--- EXTRACTED ENTRIES ---

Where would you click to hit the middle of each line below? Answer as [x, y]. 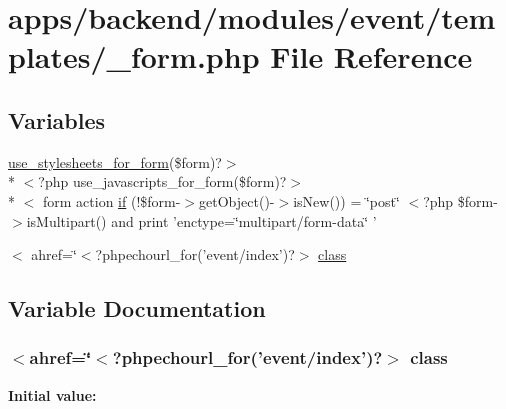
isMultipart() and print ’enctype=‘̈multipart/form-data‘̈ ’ [201, 220]
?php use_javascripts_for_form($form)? [162, 181]
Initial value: [52, 394]
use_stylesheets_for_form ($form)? [115, 161]
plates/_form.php [134, 56]
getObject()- [237, 200]
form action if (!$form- [111, 200]
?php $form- [460, 200]
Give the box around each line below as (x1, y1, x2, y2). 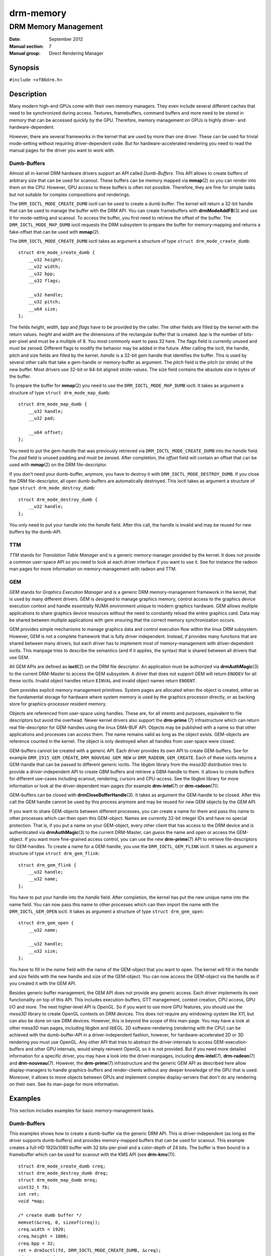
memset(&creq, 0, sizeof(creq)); (18, 1219, 100, 1225)
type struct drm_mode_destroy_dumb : (9, 485, 95, 491)
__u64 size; (28, 306, 58, 311)
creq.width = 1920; (18, 1226, 66, 1232)
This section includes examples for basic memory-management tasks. (9, 1107, 155, 1113)
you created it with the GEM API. (9, 980, 76, 987)
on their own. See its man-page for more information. (9, 1081, 119, 1087)
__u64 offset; (28, 430, 64, 435)

---

### [EXERCISE BRIEF]
Word for word, copy the lines from the one with "Initial value: [52, 394]" through the end of the entries above, and do not include any picture.

### [ANSWER TO THIS TASK]
Initial value: [52, 394]
use_stylesheets_for_form ($form)? [115, 161]
plates/_form.php [134, 56]
getObject()- [237, 200]
form action if (!$form- [111, 200]
?php $form- [460, 200]
Give the box around each line below as (x1, y1, x2, y2). 
memset(&creq, 0, sizeof(creq)); (18, 1219, 100, 1225)
type struct drm_mode_destroy_dumb : (9, 485, 95, 491)
__u64 size; (28, 306, 58, 311)
creq.width = 1920; (18, 1226, 66, 1232)
This section includes examples for basic memory-management tasks. (9, 1107, 155, 1113)
you created it with the GEM API. (9, 980, 76, 987)
on their own. See its man-page for more information. (9, 1081, 119, 1087)
__u64 offset; (28, 430, 64, 435)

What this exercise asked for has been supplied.